Israelis could be forced to return to the ballot box this spring if Netanyahu fails to assemble a coalition by mid-March. President Shimon Peres could forestall new elections by tapping another candidate to try and form a coalition within two weeks after Netanyahu’s deadline runs out, but at present no such coalition seems likely.

At present, new elections are looking more likely than any other option. Since the January 22 elections Netanyahu has managed to sign one coalition deal, with the dovish Tzipi Livni and her six-seat Hatnuah party, promising Livni the Justice Ministry and control of negotiations with the Palestinian Authority. To win a 61-seat majority he now needs to sign two of the next four largest parties—either Yesh Atid (with 19 seats), Labor (15), Jewish Home (12) or Shas (11). But under current conditions, any such combination is impossible, because no two parties have indicated any willingness to sit together. Here’s how the breakdown breaks down:

Yesh Atid’s Lapid and Jewish Home’s Bennett have formed an informal pact to enter a coalition or stay out as a bloc, based on their joint commitment to sweeping reforms in the ultra-Orthodox draft exemption. But Bennett has said he won’t join forces with Livni unless she drops her support for a two-state peace, her sole election goal, which his party opposes. Netanyahu is known to hope he can break the Lapid-Bennett pact and recruit Lapid together with the moderately dovish Shas, but Lapid has vowed not to sit with Shas unless it accepts the sweeping draft reform that Shas rejects. Compromise draft formulas have been floated that could conceivably bridge the Lapid-Shas gap, given enough concessions to both on other fronts, but while some Shas spokesmen have flirted with compromise, they’re widely seen as unlikely to break with the ultra-hardline Ashkenazi Haredi rabbis of United Torah Judaism, which rejects any draft of yeshiva students.

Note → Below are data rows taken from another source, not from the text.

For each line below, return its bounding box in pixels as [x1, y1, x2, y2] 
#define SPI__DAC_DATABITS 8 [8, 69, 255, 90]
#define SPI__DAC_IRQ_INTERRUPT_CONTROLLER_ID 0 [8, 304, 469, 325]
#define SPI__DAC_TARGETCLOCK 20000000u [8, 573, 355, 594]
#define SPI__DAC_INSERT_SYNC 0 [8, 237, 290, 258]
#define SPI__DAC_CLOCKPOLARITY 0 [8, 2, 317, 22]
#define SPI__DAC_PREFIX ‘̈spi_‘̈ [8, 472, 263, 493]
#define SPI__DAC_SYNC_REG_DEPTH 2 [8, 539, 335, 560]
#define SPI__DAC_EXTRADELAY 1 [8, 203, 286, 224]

The third option, a coalition with Shas and the Labor Party, is also impossible at present. Labor leader Shelly Yachimovich has ruled out joining a Netanyahu-led coalition due to fundamental disagreements over social and economic policies.

As a last resort, Netanyahu could theoretically tear up his coalition agreement with Livni and bring in Lapid and Bennett together to form a fairly narrow coalition—62 seats between the three parties, plus the two seats of Shaul Mofaz’s rump Kadima—based on a platform of draft reform with no peace plank. However, Lapid has said he won’t join a coalition that doesn’t resume peace negotiations with the Palestinians. Alternatively, he could drop Livni and join forces with Bennett and Shas to form a hard-right coalition (presumably adding the 7-seat United Torah Judaism, which is even more rigidly opposed than Shas to a draft compromise). But Netanyahu is reluctant to form a hard-right coalition that he and his aides believe would alienate Washington and worsen Israel’s isolation from Europe. Besides, there’s that Bennett-Lapid pact to contend with.

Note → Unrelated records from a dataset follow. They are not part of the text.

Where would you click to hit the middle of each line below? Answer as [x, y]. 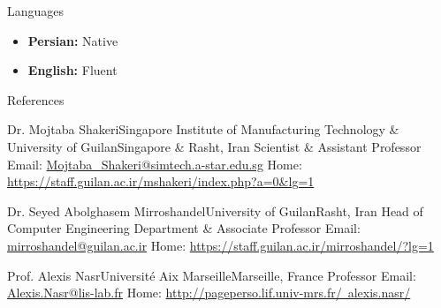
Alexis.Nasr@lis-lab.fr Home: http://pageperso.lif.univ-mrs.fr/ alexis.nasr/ [209, 293]
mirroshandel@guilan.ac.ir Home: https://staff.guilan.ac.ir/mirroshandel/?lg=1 [220, 245]
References [36, 99]
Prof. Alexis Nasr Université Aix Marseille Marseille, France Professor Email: [212, 275]
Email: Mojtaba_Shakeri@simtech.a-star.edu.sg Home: [155, 164]
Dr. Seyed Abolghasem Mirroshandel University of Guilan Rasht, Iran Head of [215, 210]
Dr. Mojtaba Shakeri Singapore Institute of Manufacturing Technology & [203, 129]
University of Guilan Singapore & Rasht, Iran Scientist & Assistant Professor [214, 146]
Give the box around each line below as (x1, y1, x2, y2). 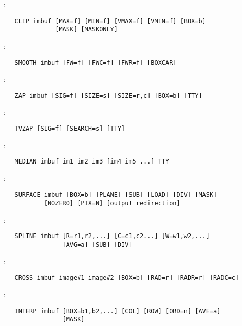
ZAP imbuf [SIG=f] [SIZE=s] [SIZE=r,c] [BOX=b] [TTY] (14, 92, 202, 99)
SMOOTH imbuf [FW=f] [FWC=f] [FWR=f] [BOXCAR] (14, 59, 177, 66)
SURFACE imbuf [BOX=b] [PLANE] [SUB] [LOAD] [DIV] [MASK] (14, 191, 217, 198)
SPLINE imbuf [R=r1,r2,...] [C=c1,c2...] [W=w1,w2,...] (14, 232, 210, 240)
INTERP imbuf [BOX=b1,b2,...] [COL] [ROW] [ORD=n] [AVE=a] (14, 307, 221, 315)
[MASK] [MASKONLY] (55, 26, 118, 33)
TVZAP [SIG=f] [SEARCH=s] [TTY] (14, 125, 125, 132)
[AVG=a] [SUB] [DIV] (62, 241, 133, 249)

How does Lapid square his commitment to Bennett with his commitment to peace negotiations? That’s the great mystery of Israeli politics right now. Given his enormous popularity, the remarkable skill he’s shown in assembling a diverse party list of talented newcomers and navigating the electoral process, everyone assumes he has something intelligible in mind. But no one has a clue what that might be.

In an indication of the national mood, Haaretz published two contradictory opinion articles yesterday one by left-leaning columnist Ari Shavit urging Lapid to drop his draft-reform rigidity and join a peace coalition, the other by occasional contributor and political scientist Amiel Ungar, a settler on the faculty of Ariel College in the West Bank, urging politicians not to break their campaign promises—a thinly veiled call on Lapid to stay with Bennett.

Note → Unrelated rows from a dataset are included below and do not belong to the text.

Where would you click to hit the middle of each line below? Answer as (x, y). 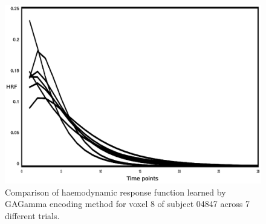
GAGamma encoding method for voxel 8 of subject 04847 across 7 (127, 204)
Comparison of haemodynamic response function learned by (115, 192)
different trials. (32, 216)
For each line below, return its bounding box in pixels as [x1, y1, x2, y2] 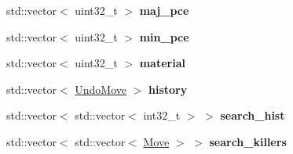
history [148, 81, 188, 97]
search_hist [220, 107, 285, 124]
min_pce [139, 28, 189, 45]
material [139, 55, 185, 71]
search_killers [209, 133, 287, 149]
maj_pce [139, 2, 189, 18]
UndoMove [75, 81, 126, 97]

The Panels poll shows Meretz rising to 7 seats from its current 6, Shas dropping to 9 (from 11), United Torah Judaism dropping to 6 (from 7), Kadima holding steady at 2, the three Arab-backed parties dropping to 9 (from 11) and the far-right, Kahanist-leaning Otzma le-Yisrael entering the Knesset with 3 seats.

It should be noted that election polls in Israel are notoriously imprecise, largely due to the numerous variables introduced by the large number of parties and the relatively small samples, typically 500 respondents.